* **Exercise instructions**: Each line of the data that mentions the string "determining" needs to be identified and copied.

[Input Boundary: Start]

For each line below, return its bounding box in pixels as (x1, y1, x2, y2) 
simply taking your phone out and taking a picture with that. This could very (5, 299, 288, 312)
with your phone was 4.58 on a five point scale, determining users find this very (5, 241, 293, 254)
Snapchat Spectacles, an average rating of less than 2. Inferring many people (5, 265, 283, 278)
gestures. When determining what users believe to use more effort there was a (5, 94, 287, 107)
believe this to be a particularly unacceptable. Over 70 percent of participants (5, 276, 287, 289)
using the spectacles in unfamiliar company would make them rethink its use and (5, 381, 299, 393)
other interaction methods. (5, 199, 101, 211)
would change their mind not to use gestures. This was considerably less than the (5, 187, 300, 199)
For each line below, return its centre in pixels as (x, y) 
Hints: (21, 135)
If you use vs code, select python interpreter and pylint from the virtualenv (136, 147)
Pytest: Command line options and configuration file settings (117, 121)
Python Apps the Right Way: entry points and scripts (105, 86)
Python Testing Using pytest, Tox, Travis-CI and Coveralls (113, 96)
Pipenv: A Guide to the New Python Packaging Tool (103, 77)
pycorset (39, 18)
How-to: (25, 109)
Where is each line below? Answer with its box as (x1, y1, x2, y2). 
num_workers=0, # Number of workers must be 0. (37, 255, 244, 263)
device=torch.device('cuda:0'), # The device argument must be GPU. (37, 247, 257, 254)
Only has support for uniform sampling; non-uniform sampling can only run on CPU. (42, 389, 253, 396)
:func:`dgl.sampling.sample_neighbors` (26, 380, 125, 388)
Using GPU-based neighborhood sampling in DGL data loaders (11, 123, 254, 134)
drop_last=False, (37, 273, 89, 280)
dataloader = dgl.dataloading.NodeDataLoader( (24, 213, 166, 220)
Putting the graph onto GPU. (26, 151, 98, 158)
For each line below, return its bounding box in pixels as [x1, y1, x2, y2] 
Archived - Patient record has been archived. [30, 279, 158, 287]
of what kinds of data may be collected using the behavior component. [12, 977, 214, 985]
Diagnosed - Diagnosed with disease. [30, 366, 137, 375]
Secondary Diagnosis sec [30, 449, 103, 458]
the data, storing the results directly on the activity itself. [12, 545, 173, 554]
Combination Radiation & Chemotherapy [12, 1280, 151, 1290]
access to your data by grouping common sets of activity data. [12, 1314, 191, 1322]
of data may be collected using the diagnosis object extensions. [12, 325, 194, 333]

[Input Boundary: End]

* **Task response**:
with your phone was 4.58 on a five point scale, determining users find this very (5, 241, 293, 254)
gestures. When determining what users believe to use more effort there was a (5, 94, 287, 107)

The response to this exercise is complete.